**Task details**
Find the string "search" in the records. Copy every line it appears in.

Records from a data collection
%%

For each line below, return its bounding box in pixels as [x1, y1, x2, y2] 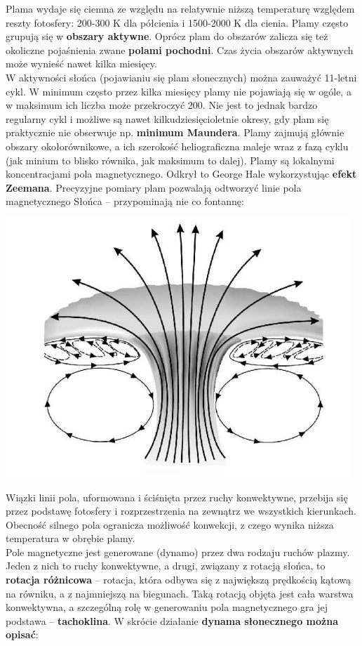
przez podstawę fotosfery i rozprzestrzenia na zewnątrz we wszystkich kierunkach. [6, 503, 356, 518]
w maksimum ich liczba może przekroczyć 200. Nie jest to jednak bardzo [6, 98, 318, 112]
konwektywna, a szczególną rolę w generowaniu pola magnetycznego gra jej [6, 600, 328, 614]
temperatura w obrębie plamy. [6, 531, 135, 546]
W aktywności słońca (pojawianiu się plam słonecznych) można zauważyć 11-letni [6, 70, 357, 84]
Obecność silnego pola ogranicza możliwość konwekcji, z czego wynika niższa [6, 517, 334, 532]
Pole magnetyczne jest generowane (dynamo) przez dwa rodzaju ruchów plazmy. [6, 544, 350, 559]
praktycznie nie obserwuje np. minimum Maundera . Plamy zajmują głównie [6, 125, 344, 140]
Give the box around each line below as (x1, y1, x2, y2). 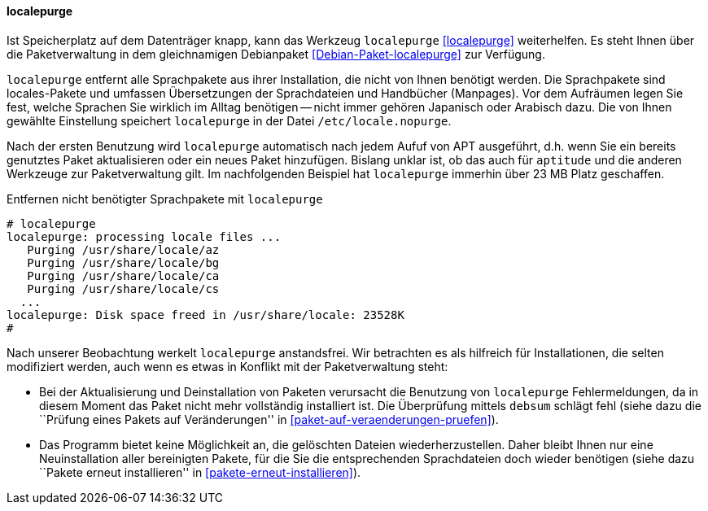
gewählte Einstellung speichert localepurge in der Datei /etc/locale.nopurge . (7, 113, 452, 128)
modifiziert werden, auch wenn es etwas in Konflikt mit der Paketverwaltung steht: (7, 359, 448, 373)
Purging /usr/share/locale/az (27, 242, 220, 256)
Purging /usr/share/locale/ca (27, 269, 220, 282)
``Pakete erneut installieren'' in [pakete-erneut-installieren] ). (39, 465, 361, 479)
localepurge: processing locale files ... (7, 229, 282, 243)
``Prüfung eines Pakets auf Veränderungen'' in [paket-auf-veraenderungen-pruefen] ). (39, 412, 499, 426)
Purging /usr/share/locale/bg (27, 255, 220, 269)
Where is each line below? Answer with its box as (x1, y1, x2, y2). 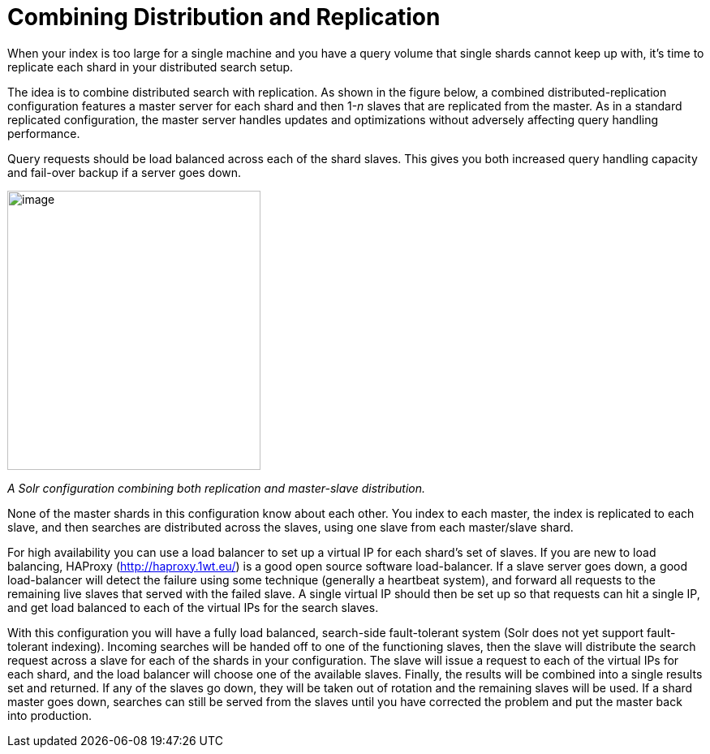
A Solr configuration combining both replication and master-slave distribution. (7, 480, 425, 495)
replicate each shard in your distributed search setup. (7, 59, 294, 74)
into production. (7, 708, 92, 722)
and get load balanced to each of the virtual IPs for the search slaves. (7, 600, 379, 614)
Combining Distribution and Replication (7, 3, 441, 31)
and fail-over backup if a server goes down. (7, 165, 242, 179)
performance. (7, 126, 80, 140)

%%

**Response to this exercise**
replicate each shard in your distributed search setup. (7, 59, 294, 74)
and get load balanced to each of the virtual IPs for the search slaves. (7, 600, 379, 614)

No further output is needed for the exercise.